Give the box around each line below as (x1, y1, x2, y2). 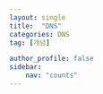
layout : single (9, 13, 66, 22)
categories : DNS (9, 30, 70, 38)
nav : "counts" (25, 71, 78, 81)
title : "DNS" (9, 21, 63, 30)
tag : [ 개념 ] (9, 38, 51, 47)
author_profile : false (9, 55, 94, 64)
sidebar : (9, 63, 42, 72)
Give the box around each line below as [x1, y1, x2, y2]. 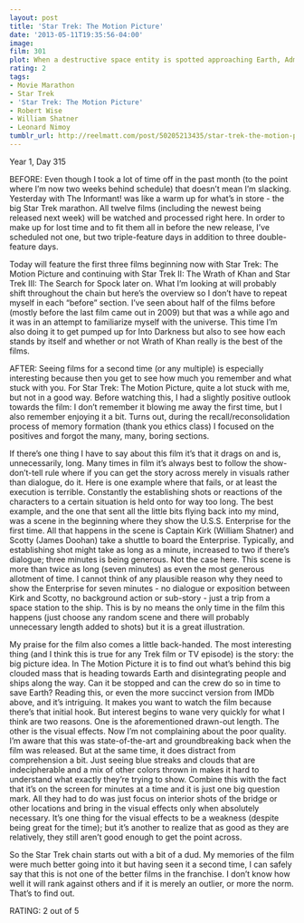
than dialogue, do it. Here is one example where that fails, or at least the [9, 477, 278, 488]
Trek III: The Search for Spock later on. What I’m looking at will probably [9, 277, 278, 288]
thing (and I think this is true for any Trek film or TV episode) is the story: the [9, 648, 294, 659]
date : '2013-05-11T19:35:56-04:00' [9, 30, 144, 39]
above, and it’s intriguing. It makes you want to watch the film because [9, 696, 272, 707]
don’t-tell [9, 467, 43, 478]
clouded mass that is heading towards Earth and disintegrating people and [9, 667, 287, 678]
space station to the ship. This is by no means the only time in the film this [9, 602, 285, 613]
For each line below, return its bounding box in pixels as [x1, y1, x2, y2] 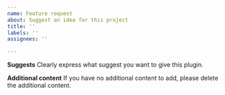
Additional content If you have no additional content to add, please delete [7, 74, 219, 83]
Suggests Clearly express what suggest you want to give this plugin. [7, 61, 204, 69]
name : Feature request [7, 10, 73, 17]
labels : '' [7, 29, 39, 36]
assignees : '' [7, 36, 48, 43]
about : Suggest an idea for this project [7, 17, 129, 23]
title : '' [7, 23, 36, 30]
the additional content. [7, 81, 71, 89]
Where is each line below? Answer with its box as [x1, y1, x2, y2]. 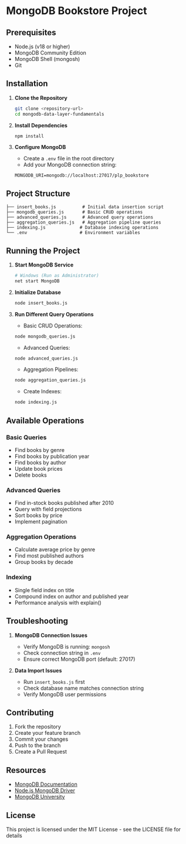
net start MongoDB [14, 278, 60, 284]
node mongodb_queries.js [14, 333, 76, 339]
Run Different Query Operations [14, 310, 94, 318]
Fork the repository [14, 723, 62, 730]
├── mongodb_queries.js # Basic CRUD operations [6, 210, 143, 215]
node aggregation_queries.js [14, 377, 86, 383]
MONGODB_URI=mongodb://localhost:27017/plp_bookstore [14, 173, 149, 178]
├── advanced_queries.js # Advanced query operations [6, 214, 154, 221]
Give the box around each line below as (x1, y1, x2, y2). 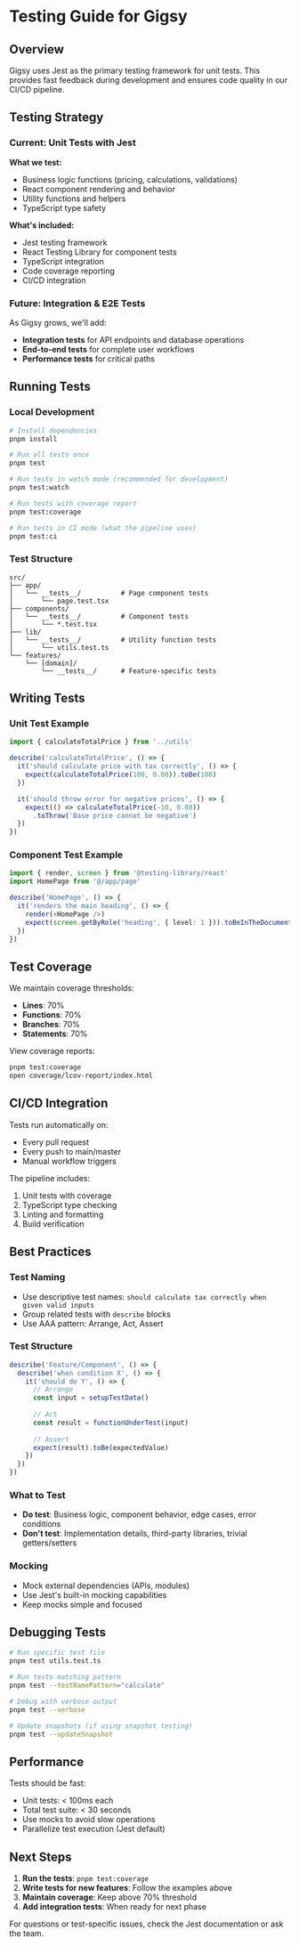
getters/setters (21, 1537, 77, 1548)
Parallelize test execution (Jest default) (21, 1823, 166, 1835)
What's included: (9, 220, 75, 231)
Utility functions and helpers (21, 193, 126, 204)
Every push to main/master (21, 1146, 122, 1156)
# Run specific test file (9, 1649, 105, 1658)
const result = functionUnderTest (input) (32, 1418, 190, 1427)
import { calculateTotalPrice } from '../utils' (9, 737, 193, 747)
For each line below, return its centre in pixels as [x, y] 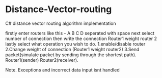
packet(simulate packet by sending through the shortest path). [71, 55]
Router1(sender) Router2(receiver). [42, 60]
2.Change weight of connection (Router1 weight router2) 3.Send [72, 49]
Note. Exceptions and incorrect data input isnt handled [62, 70]
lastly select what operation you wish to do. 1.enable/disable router [75, 44]
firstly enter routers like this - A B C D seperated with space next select [80, 33]
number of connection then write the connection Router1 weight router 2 [81, 38]
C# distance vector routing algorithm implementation [61, 23]
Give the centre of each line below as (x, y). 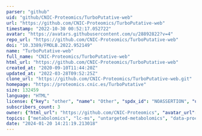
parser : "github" (28, 12)
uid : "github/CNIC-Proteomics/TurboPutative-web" (70, 17)
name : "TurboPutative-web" (40, 51)
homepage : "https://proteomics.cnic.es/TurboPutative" (76, 85)
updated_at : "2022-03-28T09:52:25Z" (52, 73)
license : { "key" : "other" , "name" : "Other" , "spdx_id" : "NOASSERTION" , (98, 101)
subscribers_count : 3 (33, 107)
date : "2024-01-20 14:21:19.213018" (52, 124)
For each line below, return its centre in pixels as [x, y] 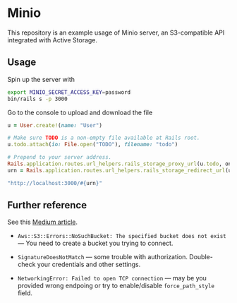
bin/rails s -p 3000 [38, 99]
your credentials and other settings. [89, 265]
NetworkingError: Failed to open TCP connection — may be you [112, 278]
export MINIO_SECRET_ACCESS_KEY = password [69, 92]
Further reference [47, 205]
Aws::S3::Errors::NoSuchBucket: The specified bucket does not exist [122, 237]
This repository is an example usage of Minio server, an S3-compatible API [116, 32]
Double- [201, 257]
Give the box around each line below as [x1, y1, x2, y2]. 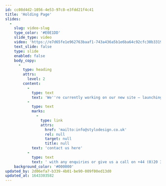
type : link [40, 118, 63, 123]
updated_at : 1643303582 [5, 173, 54, 179]
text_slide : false [14, 44, 52, 49]
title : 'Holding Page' [5, 12, 52, 17]
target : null [44, 136, 72, 141]
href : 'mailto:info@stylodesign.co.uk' [44, 127, 127, 132]
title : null [44, 141, 70, 146]
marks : [31, 109, 45, 114]
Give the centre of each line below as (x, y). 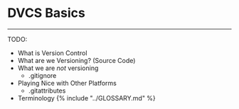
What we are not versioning (58, 68)
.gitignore (42, 75)
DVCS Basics (46, 13)
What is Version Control (52, 53)
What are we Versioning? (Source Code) (76, 60)
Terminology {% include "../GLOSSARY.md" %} (87, 98)
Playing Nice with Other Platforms (67, 83)
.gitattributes (47, 91)
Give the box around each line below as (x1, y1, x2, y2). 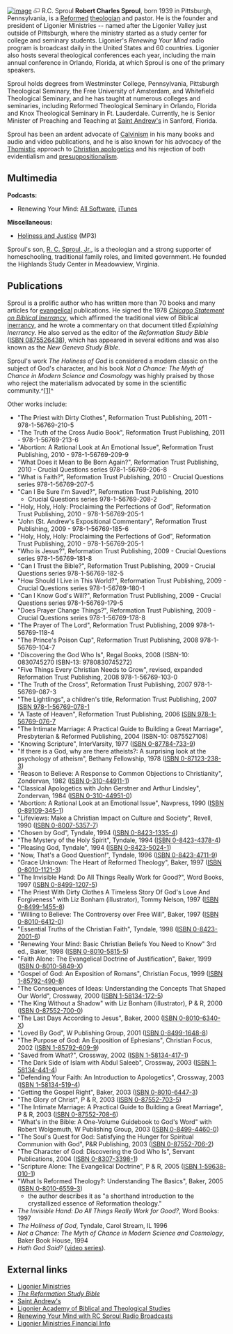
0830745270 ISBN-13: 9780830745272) (17, 658, 133, 666)
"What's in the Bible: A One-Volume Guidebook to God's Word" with (17, 1117, 212, 1126)
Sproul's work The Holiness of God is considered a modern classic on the (7, 357, 218, 365)
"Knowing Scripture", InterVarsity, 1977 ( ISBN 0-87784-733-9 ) (17, 740, 196, 748)
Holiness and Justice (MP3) (17, 231, 97, 240)
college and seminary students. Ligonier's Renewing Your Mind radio (7, 36, 204, 45)
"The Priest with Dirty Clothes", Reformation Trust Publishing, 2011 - (17, 413, 212, 421)
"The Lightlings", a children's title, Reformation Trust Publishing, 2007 (17, 695, 217, 703)
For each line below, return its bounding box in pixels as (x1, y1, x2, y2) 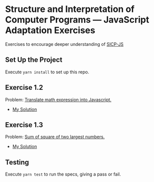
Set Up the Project (5, 56, 63, 64)
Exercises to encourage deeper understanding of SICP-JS (5, 41, 124, 47)
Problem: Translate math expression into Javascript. (5, 96, 112, 103)
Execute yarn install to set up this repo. (5, 69, 89, 75)
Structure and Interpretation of (5, 3, 135, 15)
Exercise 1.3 (5, 121, 43, 129)
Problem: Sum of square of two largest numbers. (5, 134, 105, 140)
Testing (5, 158, 29, 167)
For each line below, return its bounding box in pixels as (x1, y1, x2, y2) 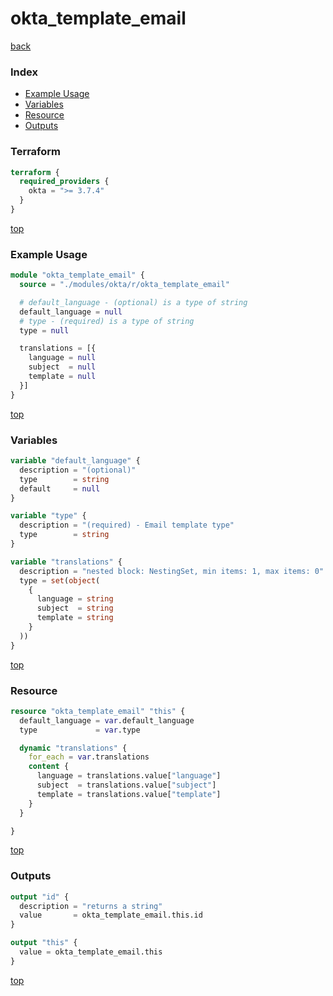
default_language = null (19, 307, 123, 317)
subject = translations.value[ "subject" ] (36, 780, 217, 791)
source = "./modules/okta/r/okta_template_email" (19, 280, 230, 290)
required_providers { (19, 177, 110, 187)
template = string (36, 613, 114, 623)
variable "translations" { (10, 557, 123, 567)
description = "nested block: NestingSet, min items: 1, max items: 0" (19, 566, 325, 576)
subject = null (28, 362, 97, 372)
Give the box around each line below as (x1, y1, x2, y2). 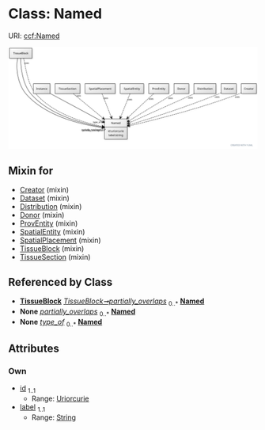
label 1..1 (19, 402, 46, 413)
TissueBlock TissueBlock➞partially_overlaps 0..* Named (19, 296, 205, 308)
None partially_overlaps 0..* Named (19, 306, 136, 318)
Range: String (31, 413, 77, 422)
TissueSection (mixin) (19, 253, 91, 262)
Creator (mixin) (19, 185, 70, 195)
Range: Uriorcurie (31, 394, 89, 404)
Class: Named (8, 5, 103, 23)
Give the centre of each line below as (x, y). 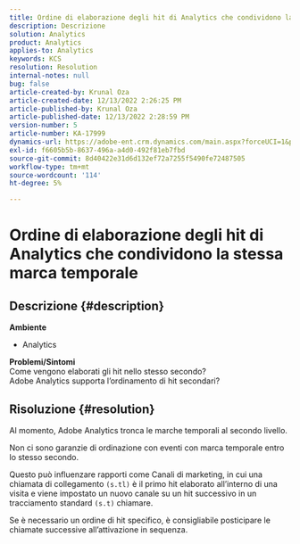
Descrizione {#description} (87, 305)
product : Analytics (46, 42)
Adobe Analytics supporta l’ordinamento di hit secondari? (115, 381)
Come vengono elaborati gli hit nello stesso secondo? (108, 372)
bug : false (29, 84)
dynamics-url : (36, 142)
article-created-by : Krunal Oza (69, 92)
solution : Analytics (48, 34)

- [WHAT THIS TASK INVOLVES] Wherever the word "subject" appears in a line of the data, copy that line.

- [ANSWER TO THIS PROBLEM]
subject = translations.value[ "subject" ] (36, 780, 217, 791)
subject = null (28, 362, 97, 372)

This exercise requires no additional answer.